In step S8, X and Y are initialized to "0", and in step S10, compression processing is started. In this case, the compression processing is advanced line by line from the top of the pattern memory shown in FIG. Then, in step S10, the repetition processing for one page is controlled. FIG. 7C shows a subroutine of this compression processing.

In step S21 of FIG. 7, the Y-th row of the pattern memory is called, compressed and output by the run-length method. In step S22, Y is incremented. In this way, the compression process from Y to “0” to the last line is executed.

By performing the above control, the compression of the target binarized image data is completed. Therefore, for example, in the case of the electrophotographic system shown in FIG. 4, data is compressed for each line in the width direction, and in the case of an impact type printer, data is compressed by the length of the head.
Is output to the output device 2 shown in FIG. On the output device 2 side, the received multi-valued image data can be restored by decoding the received data using a corresponding algorithm and then performing an inverse conversion using the same gradation pattern 7 as in the pattern conversion unit.

[0036]

As described above, according to the present invention, each pixel value included in the multi-valued image data is extracted in the output order of the apparatus, and a binary gradation pattern corresponding to the pixel value is output. Since the gradation pattern corresponding to the pixel value is selected and compressed so that the regularity seen in the arrangement direction is increased, the multi-valued image data can be efficiently compressed at a high compression ratio. Become. In addition, this makes it possible to compress and output data with high efficiency simply by setting the contents of the pattern conversion table 6 without being affected by the maximum number of gradations of multi-valued image data.

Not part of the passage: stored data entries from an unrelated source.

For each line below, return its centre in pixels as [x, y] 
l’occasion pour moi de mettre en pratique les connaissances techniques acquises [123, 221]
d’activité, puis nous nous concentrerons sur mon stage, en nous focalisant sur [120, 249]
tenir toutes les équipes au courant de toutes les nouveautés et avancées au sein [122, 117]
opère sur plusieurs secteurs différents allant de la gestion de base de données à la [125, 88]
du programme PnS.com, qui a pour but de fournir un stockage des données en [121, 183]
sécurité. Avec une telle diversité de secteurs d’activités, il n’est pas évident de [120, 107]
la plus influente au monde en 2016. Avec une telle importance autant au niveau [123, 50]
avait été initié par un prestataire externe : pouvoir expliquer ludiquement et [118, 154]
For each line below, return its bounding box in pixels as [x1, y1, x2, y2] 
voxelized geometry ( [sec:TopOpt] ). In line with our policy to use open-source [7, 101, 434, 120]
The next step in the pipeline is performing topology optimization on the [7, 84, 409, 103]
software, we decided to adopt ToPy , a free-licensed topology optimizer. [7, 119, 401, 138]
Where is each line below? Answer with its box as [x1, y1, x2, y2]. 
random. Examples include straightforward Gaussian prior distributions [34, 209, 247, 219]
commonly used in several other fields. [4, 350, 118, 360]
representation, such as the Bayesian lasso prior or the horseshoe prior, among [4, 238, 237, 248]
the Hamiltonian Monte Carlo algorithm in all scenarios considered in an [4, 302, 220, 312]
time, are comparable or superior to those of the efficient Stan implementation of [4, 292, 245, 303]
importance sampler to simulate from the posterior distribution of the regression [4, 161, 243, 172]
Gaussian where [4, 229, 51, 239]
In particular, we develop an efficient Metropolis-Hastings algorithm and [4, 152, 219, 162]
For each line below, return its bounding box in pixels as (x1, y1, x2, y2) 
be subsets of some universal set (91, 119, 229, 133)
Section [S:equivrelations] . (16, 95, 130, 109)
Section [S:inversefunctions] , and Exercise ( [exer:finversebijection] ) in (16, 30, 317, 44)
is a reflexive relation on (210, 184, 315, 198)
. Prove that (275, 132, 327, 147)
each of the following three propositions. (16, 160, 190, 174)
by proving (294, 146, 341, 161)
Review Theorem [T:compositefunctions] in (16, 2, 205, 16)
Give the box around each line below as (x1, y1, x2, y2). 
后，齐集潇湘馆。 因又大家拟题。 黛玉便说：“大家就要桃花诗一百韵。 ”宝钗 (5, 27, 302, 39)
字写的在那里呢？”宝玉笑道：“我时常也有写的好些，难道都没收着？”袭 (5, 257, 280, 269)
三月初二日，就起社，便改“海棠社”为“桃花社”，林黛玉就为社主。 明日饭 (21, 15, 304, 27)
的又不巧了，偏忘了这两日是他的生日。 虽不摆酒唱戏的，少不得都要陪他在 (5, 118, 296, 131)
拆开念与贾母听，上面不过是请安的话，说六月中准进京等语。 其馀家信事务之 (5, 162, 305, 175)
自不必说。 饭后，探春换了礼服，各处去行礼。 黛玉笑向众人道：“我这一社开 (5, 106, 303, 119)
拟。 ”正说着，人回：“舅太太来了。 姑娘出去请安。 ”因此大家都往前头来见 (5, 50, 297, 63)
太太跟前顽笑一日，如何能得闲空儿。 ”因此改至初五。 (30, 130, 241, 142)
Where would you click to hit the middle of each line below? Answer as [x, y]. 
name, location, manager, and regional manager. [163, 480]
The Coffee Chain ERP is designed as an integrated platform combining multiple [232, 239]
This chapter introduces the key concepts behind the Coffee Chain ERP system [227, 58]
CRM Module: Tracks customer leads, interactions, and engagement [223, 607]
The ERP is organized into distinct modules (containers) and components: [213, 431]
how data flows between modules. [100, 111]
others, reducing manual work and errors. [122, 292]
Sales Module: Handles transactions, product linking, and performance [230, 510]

[Brief description of the drawings]

FIG. 1 is a block diagram of a data compression device according to the present invention.

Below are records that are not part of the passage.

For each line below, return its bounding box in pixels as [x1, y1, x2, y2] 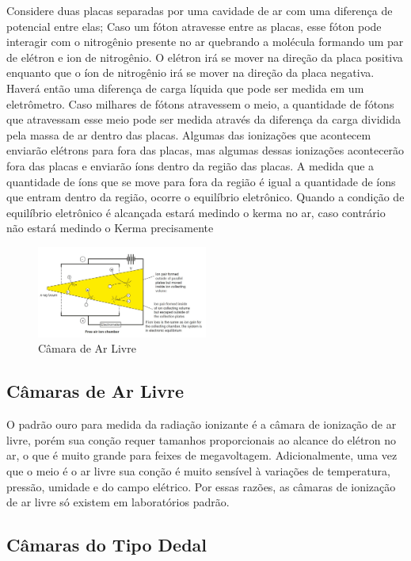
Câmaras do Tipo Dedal [6, 532, 207, 557]
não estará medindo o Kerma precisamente [6, 219, 214, 236]
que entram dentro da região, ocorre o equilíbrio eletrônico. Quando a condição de [6, 189, 405, 205]
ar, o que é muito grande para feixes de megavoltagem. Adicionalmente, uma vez [6, 447, 398, 464]
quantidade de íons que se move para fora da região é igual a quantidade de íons [6, 173, 396, 189]
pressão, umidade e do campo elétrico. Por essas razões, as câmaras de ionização [6, 478, 396, 494]
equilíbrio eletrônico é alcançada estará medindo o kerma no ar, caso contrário [6, 204, 386, 220]
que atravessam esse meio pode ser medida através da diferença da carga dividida [6, 111, 401, 128]
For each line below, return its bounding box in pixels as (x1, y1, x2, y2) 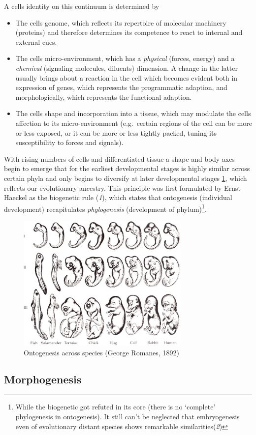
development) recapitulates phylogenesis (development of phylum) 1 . (4, 202, 207, 214)
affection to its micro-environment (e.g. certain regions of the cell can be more (15, 117, 252, 128)
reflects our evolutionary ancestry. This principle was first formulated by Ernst (4, 182, 241, 193)
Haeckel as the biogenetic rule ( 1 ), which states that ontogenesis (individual (4, 192, 232, 203)
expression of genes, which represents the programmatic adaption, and (15, 82, 227, 92)
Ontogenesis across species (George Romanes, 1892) (24, 347, 179, 357)
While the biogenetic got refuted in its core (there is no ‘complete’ (15, 402, 216, 412)
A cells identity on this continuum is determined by (4, 1, 160, 11)
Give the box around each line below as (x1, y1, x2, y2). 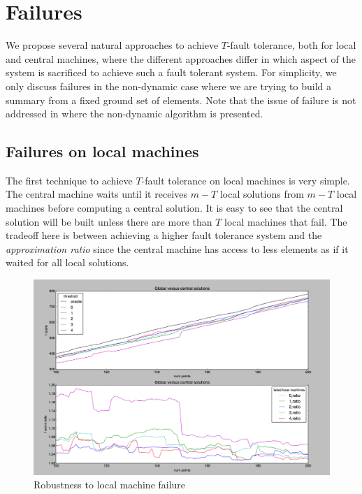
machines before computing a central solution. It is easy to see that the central (6, 201, 343, 215)
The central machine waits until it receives (6, 187, 187, 201)
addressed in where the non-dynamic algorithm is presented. (6, 106, 263, 121)
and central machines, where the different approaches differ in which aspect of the (6, 51, 356, 66)
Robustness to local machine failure (34, 477, 186, 492)
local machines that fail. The (224, 214, 347, 228)
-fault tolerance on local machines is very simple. (141, 173, 350, 187)
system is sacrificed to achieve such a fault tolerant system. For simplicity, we (6, 65, 337, 80)
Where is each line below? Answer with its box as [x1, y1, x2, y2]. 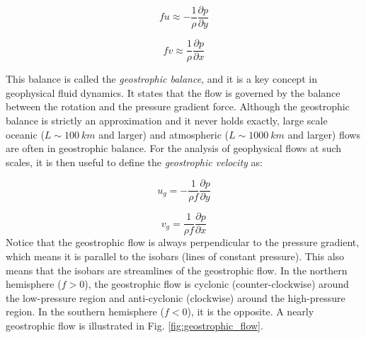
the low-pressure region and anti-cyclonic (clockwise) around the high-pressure [6, 290, 345, 305]
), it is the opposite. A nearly [187, 304, 314, 319]
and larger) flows [287, 127, 360, 141]
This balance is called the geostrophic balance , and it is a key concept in [6, 71, 317, 86]
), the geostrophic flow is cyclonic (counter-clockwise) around [84, 276, 349, 291]
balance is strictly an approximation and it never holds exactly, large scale [6, 112, 328, 127]
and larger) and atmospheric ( [98, 127, 229, 141]
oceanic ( [6, 127, 45, 141]
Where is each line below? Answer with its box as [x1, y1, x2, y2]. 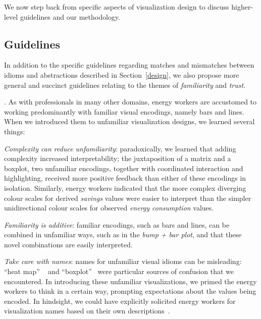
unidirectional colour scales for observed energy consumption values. [4, 202, 214, 213]
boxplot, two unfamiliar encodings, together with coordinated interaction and [4, 163, 243, 173]
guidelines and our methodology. [20, 11, 120, 22]
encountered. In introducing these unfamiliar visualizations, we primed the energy [4, 276, 257, 286]
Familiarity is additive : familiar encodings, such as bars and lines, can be [4, 219, 230, 230]
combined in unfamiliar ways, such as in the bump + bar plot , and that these [4, 229, 242, 240]
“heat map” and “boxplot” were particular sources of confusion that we [4, 266, 234, 277]
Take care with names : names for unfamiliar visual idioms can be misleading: [4, 256, 242, 267]

FIG. 2 is a diagram illustrating a data compression method and a modification of a gradation pattern.

FIG. 3 is an explanatory diagram of regularity in an arrangement direction.

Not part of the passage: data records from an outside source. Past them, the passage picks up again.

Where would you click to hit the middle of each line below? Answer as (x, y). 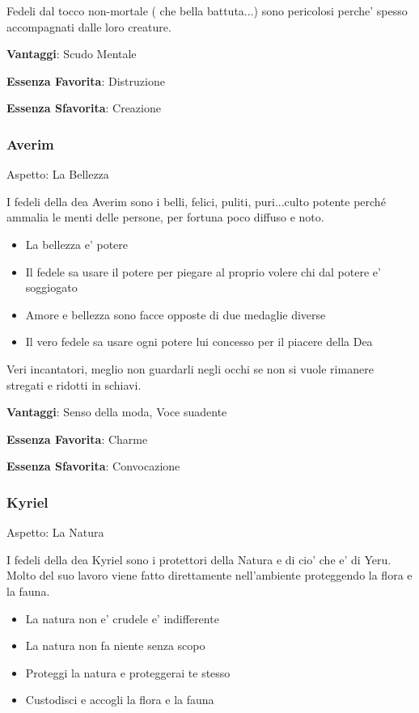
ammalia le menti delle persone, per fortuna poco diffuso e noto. (165, 217)
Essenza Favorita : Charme (77, 439)
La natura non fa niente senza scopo (115, 645)
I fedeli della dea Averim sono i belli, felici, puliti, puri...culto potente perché (196, 201)
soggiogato (51, 287)
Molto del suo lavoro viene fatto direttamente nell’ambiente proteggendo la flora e (209, 575)
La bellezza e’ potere (77, 244)
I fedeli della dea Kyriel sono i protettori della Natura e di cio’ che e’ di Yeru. (199, 559)
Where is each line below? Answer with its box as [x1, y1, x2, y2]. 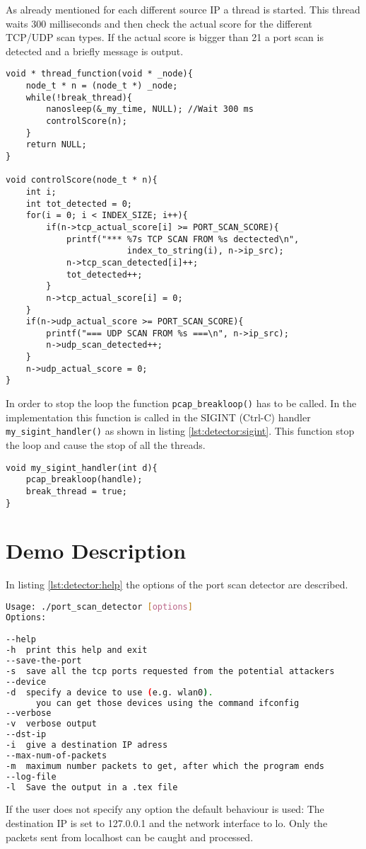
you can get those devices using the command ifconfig [35, 697, 300, 708]
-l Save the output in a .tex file [6, 782, 178, 792]
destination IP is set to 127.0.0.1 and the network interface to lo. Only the [6, 816, 328, 831]
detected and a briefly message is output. [6, 43, 184, 58]
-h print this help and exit [6, 645, 148, 656]
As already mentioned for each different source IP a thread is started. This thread [6, 2, 360, 16]
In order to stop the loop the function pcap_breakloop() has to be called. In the [6, 396, 357, 411]
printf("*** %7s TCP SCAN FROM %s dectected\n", [66, 234, 300, 244]

FIG. 4 is a diagram illustrating the operation of a pixel scanning unit.

FIG. 5 is an operation flowchart of a pattern conversion unit and below.

FIG. 6 is a subroutine flowchart (part 1).

FIG. 7 is a subroutine flowchart (part 2).

[Explanation of symbols]

 DESCRIPTION OF SYMBOLS 1 Input device 2 Output device 3 Pixel scan part 4 Pattern conversion part 5 Binary data compression part 6 Pattern conversion table 7 Gradation pattern

Claims (3)

[Claims] 1. A pixel scanning unit for extracting each pixel value included in multi-valued image data, and a pixel value output from the pixel scanning unit is received, and a binary gradation pattern corresponding to the pixel value is formed. A pattern conversion unit for outputting, and a data compression unit for arranging the gradation patterns output from the pattern conversion unit in an output order and compressing the data using regularity seen in the arrangement direction, Is a data compression apparatus which outputs a gradation pattern corresponding to each pixel value, wherein a dot arrangement is selected so that regularity as viewed in the arrangement direction is large. 2. The data compression apparatus according to claim 1, wherein the pattern conversion unit is configured to perform dot formation such that when the gradation patterns are arranged in the output order, the probability that pixels of the same type are arranged in the arrangement direction is high. A data compression apparatus for outputting a gradation pattern corresponding to each pixel value in which an arrangement is selected. 3. The data compression device according to claim 1, wherein the pattern conversion unit increases a probability that dots of a certain combination are arranged in the arrangement direction when the gradation patterns are arranged in an output order. A data compression device, wherein a dot pattern is selected, and a gradation pattern corresponding to each pixel value is selected.